I am trying to pass a device function and its parameters to another host function so that I can execute it later in GPU using CUDA. The idea is to write different device functions and use the same host and global functions for all of them. For example,
__device__ void DeviceFunction(int* arr1, int* arr2)
{
//Do something...
}
int main()
{
HostFunction(DeviceFunction, arr1, arr2);
}
Lets assume our host function will call a __global__
function. And, finally, the global function will call the device function.

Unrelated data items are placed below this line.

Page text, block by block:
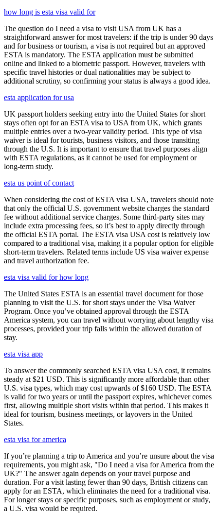
how long is esta visa valid for
The question do I need a visa to visit USA from UK has a
straightforward answer for most travelers: if the trip is under 90 days
and for business or tourism, a visa is not required but an approved
ESTA is mandatory. The ESTA application must be submitted
online and linked to a biometric passport. However, travelers with
specific travel histories or dual nationalities may be subject to
additional scrutiny, so confirming your status is always a good idea.
esta application for usa
UK passport holders seeking entry into the United States for short
stays often opt for an ESTA visa to USA from UK, which grants
multiple entries over a two-year validity period. This type of visa
waiver is ideal for tourists, business visitors, and those transiting
through the U.S. It is important to ensure that travel purposes align
with ESTA regulations, as it cannot be used for employment or
long-term study.
esta us point of contact
When considering the cost of ESTA visa USA, travelers should note
that only the official U.S. government website charges the standard
fee without additional service charges. Some third-party sites may
include extra processing fees, so it’s best to apply directly through
the official ESTA portal. The ESTA visa USA cost is relatively low
compared to a traditional visa, making it a popular option for eligible
short-term travelers. Related terms include US visa waiver expense
and travel authorization fee.
esta visa valid for how long
The United States ESTA is an essential travel document for those
planning to visit the U.S. for short stays under the Visa Waiver
Program. Once you’ve obtained approval through the ESTA
America system, you can travel without worrying about lengthy visa
processes, provided your trip falls within the allowed duration of
stay.
esta visa app
To answer the commonly searched ESTA visa USA cost, it remains
steady at $21 USD. This is significantly more affordable than other
U.S. visa types, which may cost upwards of $160 USD. The ESTA
is valid for two years or until the passport expires, whichever comes
first, allowing multiple short visits within that period. This makes it
ideal for tourism, business meetings, or layovers in the United
States.
esta visa for america
If you’re planning a trip to America and you’re unsure about the visa
requirements, you might ask, "Do I need a visa for America from the
UK?" The answer again depends on your travel purpose and
duration. For a visit lasting fewer than 90 days, British citizens can
apply for an ESTA, which eliminates the need for a traditional visa.
For longer stays or specific purposes, such as employment or study,
a U.S. visa would be required.
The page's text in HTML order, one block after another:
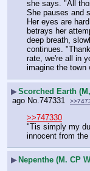
she says. "All
She pauses and
Her eyes are
betrays her
deep breath,
continues.
rate, we're all in
imagine the town
▶Scorched Earth
ago No. 747331
>>747330
"Tis simply my
innocent from
▶Nepenthe (M. CP
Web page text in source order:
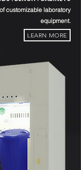
customizable laboratory
equipment.
LEARN MORE
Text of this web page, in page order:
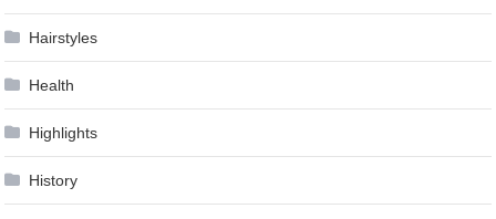
Hairstyles
Health
Highlights
History
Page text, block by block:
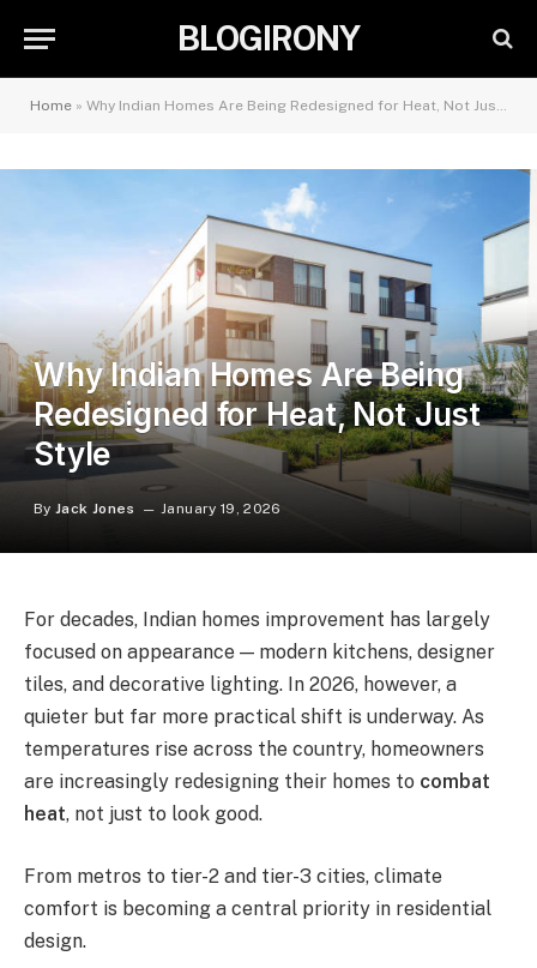
BLOGIRONY
Home » Why Indian Homes Are Being Redesigned for Heat, Not Just Style
Why Indian Homes Are Being
Redesigned for Heat, Not Just
Style
By Jack Jones January 19, 2026
For decades, Indian homes improvement has largely
focused on appearance — modern kitchens, designer
tiles, and decorative lighting. In 2026, however, a
quieter but far more practical shift is underway. As
temperatures rise across the country, homeowners
are increasingly redesigning their homes to combat
heat, not just to look good.
From metros to tier-2 and tier-3 cities, climate
comfort is becoming a central priority in residential
design.
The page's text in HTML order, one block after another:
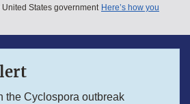
States government Here’s how you
the Cyclospora outbreak
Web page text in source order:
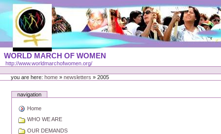
Skip
content
Portal
Languages
WORLD MARCH OF WOMEN
http://www.worldmarchofwomen.org/
Personal
toolsyou are here:home » newsletters »2005
navigation
Home
WHO WE ARE
OUR DEMANDS
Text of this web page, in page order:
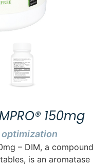
150mg
optimization
– DIM, a compound
is an aromatase
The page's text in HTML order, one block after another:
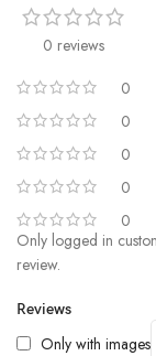
0 reviews
0
0
0
0
0
Reviews
Only with images
Only logged in
review.
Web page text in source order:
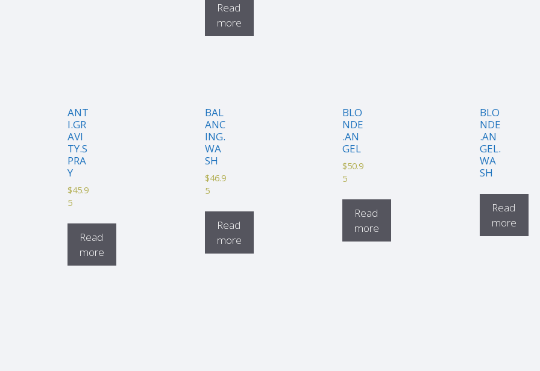
Read
more
ANT
I.GR
AVI
TY.S
PRA
Y
$45.9
5
Read
more
BAL
ANC
ING.
WA
SH
$46.9
5
Read
more
BLO
NDE
.AN
GEL
$50.9
5
Read
more
BLO
NDE
.AN
GEL.
WA
SH
Read
more
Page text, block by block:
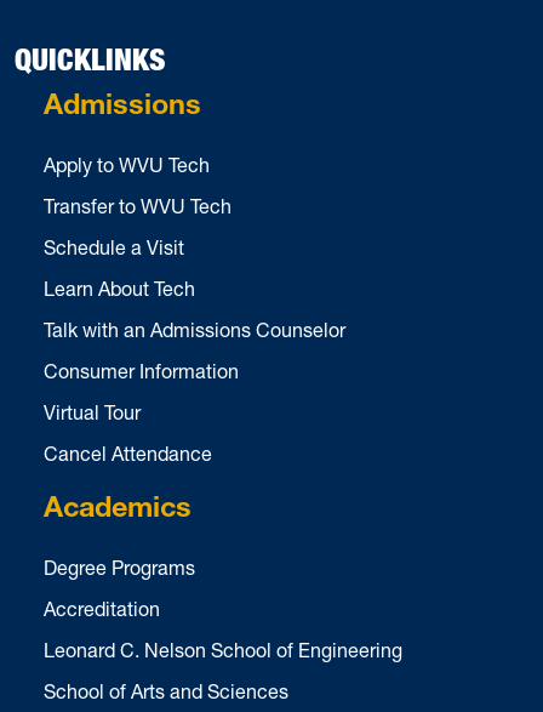
QUICKLINKS
Admissions
Apply to WVU Tech
Transfer to WVU Tech
Schedule a Visit
Learn About Tech
Talk with an Admissions Counselor
Consumer Information
Virtual Tour
Cancel Attendance
Academics
Degree Programs
Accreditation
Leonard C. Nelson School of Engineering
School of Arts and Sciences
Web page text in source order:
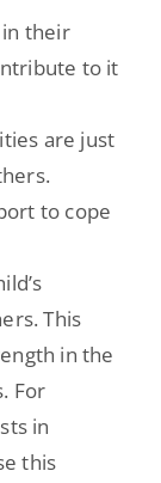
their
to it
are just
to cope
This
in the
For
in
this
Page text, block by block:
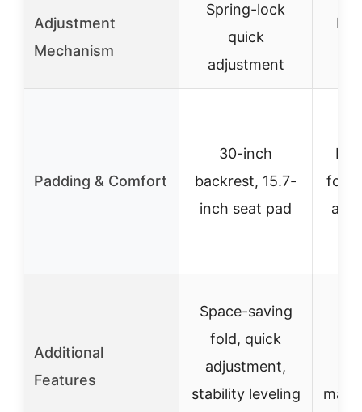
Adjustment
Mechanism
Spring-lock
quick
adjustment
Padding & Comfort
30-inch
backrest, 15.7-
inch seat pad
and
Additional
Features
Space-saving
fold, quick
adjustment,
stability leveling

template<typename Tf, typename... T>
__host__ void HostFunction(Tf func, T... args)
{
GlobalFunction <<< dimGrid, dimBlock >>> (func, args...);
}
template<typename Tf, typename... T>
__global__ void GlobalFunction(Tf func, T... args)
{
func(args...);
}
I can achieve this goal by using a device function pointer. But the problem is that the performance of the function pointer is very low in GPU. The next thing I tried using the Lambda expression.
//Not an extended Lambdas
auto DeviceFunction = [] __device__ (int* arr1, int* arr2)
{
//Do something...
};
int main()
{
HostFunction(DeviceFunction, arr1, arr2); //Not working
}
If I use the Lambda expression inside a function it will work but I need to define my device function outside of other functions independently.
int main()
{
auto DeviceFunction = [] __device__ (int* arr1, int* arr2)
{
//Do something...
};
HostFunction(DeviceFunction, arr1, arr2); //Working
}
I am thinking about whether there are other ways to achieve the above goal and get almost the same performance when I use the device function call directly from the global function using DeviceFunction(args...);
instead of func(args...);